→ **WORK REQUIRED**: The entries that follow must be given again exactly, with no pictures kept.

→ **INPUT RECORDS**:
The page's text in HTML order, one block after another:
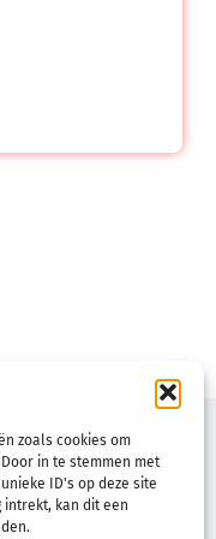
zoals cookies om
in te stemmen met
ID's op deze site
intrekt, kan dit een
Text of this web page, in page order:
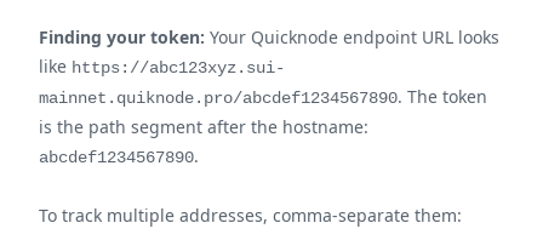
Finding your token: Your Quicknode endpoint URL looks
like https://abc123xyz.sui-
mainnet.quiknode.pro/abcdef1234567890. The token
is the path segment after the hostname:
abcdef1234567890.
To track multiple addresses, comma-separate them:
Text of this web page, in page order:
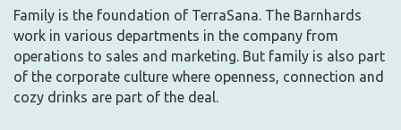
Family is the foundation of TerraSana. The Barnhards
work in various departments in the company from
operations to sales and marketing. But family is also part
of the corporate culture where openness, connection and
cozy drinks are part of the deal.
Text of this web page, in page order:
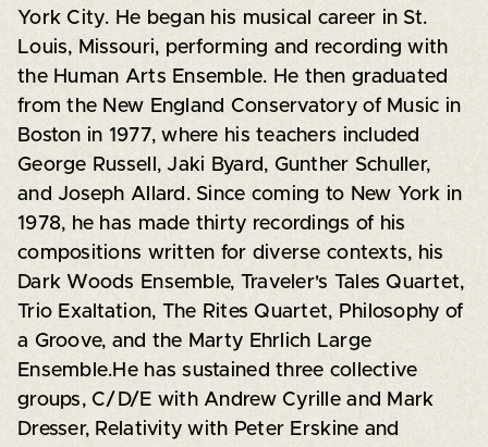
York City. He began his musical career in St.
Louis, Missouri, performing and recording with
the Human Arts Ensemble. He then graduated
from the New England Conservatory of Music in
Boston in 1977, where his teachers included
George Russell, Jaki Byard, Gunther Schuller,
and Joseph Allard. Since coming to New York in
1978, he has made thirty recordings of his
compositions written for diverse contexts, his
Dark Woods Ensemble, Traveler's Tales Quartet,
Trio Exaltation, The Rites Quartet, Philosophy of
a Groove, and the Marty Ehrlich Large
Ensemble.He has sustained three collective
groups, C/D/E with Andrew Cyrille and Mark
Dresser, Relativity with Peter Erskine and
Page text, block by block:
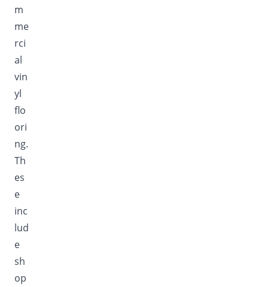
m
me
rci
al
vin
yl
flo
ori
ng.
Th
es
e
inc
lud
e
sh
op
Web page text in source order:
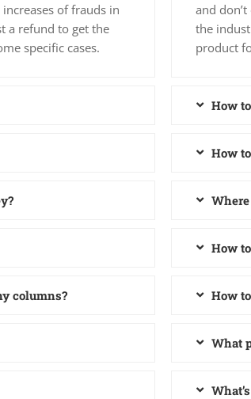
of frauds in
a refund to get the
specific cases.
columns?
and
the
product
How
How
How
How
What
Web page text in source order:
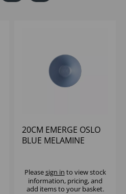
20CM EMERGE OSLO
BLUE MELAMINE
Pleasesign in to view stock
information, pricing, and
add items to your basket.
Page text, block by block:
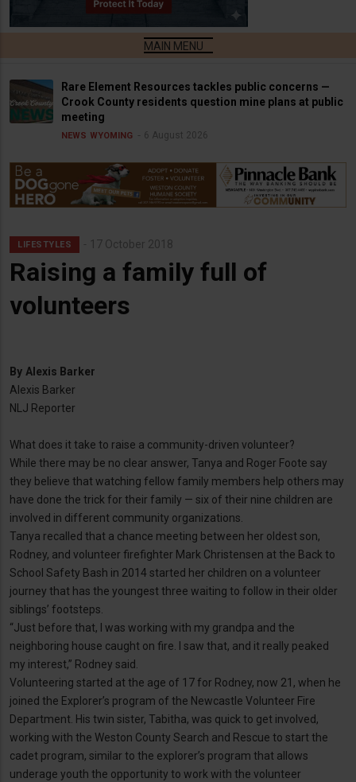
Rare Element Resources tackles public concerns —
Crook County residents question mine plans at public
meeting
NEWS WYOMING 6 August 2026
LIFESTYLES 17 October 2018
Raising a family full of
volunteers
By Alexis Barker
Alexis Barker
NLJ Reporter
What does it take to raise a community-driven volunteer?
While there may be no clear answer, Tanya and Roger Foote say
they believe that watching fellow family members help others may
have done the trick for their family — six of their nine children are
involved in different community organizations.
Tanya recalled that a chance meeting between her oldest son,
Rodney, and volunteer firefighter Mark Christensen at the Back to
School Safety Bash in 2014 started her children on a volunteer
journey that has the youngest three waiting to follow in their older
siblings’ footsteps.
“Just before that, I was working with my grandpa and the
neighboring house caught on fire. I saw that, and it really peaked
my interest,” Rodney said.
Volunteering started at the age of 17 for Rodney, now 21, when he
joined the Explorer’s program of the Newcastle Volunteer Fire
Department. His twin sister, Tabitha, was quick to get involved,
working with the Weston County Search and Rescue to start the
cadet program, similar to the explorer’s program that allows
underage youth the opportunity to work with the volunteer
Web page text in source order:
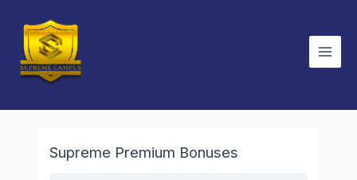
content
Supreme Premium Bonuses

→ **SOLUTION FOR THIS EXERCISE**:
The page's text in HTML order, one block after another:
zoals cookies om
in te stemmen met
ID's op deze site
intrekt, kan dit een
Text of this web page, in page order:
Finding your token: Your Quicknode endpoint URL looks
like https://abc123xyz.sui-
mainnet.quiknode.pro/abcdef1234567890. The token
is the path segment after the hostname:
abcdef1234567890.
To track multiple addresses, comma-separate them:
Text of this web page, in page order:
Family is the foundation of TerraSana. The Barnhards
work in various departments in the company from
operations to sales and marketing. But family is also part
of the corporate culture where openness, connection and
cozy drinks are part of the deal.
Text of this web page, in page order:
York City. He began his musical career in St.
Louis, Missouri, performing and recording with
the Human Arts Ensemble. He then graduated
from the New England Conservatory of Music in
Boston in 1977, where his teachers included
George Russell, Jaki Byard, Gunther Schuller,
and Joseph Allard. Since coming to New York in
1978, he has made thirty recordings of his
compositions written for diverse contexts, his
Dark Woods Ensemble, Traveler's Tales Quartet,
Trio Exaltation, The Rites Quartet, Philosophy of
a Groove, and the Marty Ehrlich Large
Ensemble.He has sustained three collective
groups, C/D/E with Andrew Cyrille and Mark
Dresser, Relativity with Peter Erskine and
Page text, block by block:
m
me
rci
al
vin
yl
flo
ori
ng.
Th
es
e
inc
lud
e
sh
op
Web page text in source order:
of frauds in
a refund to get the
specific cases.
columns?
and
the
product
How
How
How
How
What
Web page text in source order:
20CM EMERGE OSLO
BLUE MELAMINE
Pleasesign in to view stock
information, pricing, and
add items to your basket.
Page text, block by block:
Rare Element Resources tackles public concerns —
Crook County residents question mine plans at public
meeting
NEWS WYOMING 6 August 2026
LIFESTYLES 17 October 2018
Raising a family full of
volunteers
By Alexis Barker
Alexis Barker
NLJ Reporter
What does it take to raise a community-driven volunteer?
While there may be no clear answer, Tanya and Roger Foote say
they believe that watching fellow family members help others may
have done the trick for their family — six of their nine children are
involved in different community organizations.
Tanya recalled that a chance meeting between her oldest son,
Rodney, and volunteer firefighter Mark Christensen at the Back to
School Safety Bash in 2014 started her children on a volunteer
journey that has the youngest three waiting to follow in their older
siblings’ footsteps.
“Just before that, I was working with my grandpa and the
neighboring house caught on fire. I saw that, and it really peaked
my interest,” Rodney said.
Volunteering started at the age of 17 for Rodney, now 21, when he
joined the Explorer’s program of the Newcastle Volunteer Fire
Department. His twin sister, Tabitha, was quick to get involved,
working with the Weston County Search and Rescue to start the
cadet program, similar to the explorer’s program that allows
underage youth the opportunity to work with the volunteer
Web page text in source order:
content
Supreme Premium Bonuses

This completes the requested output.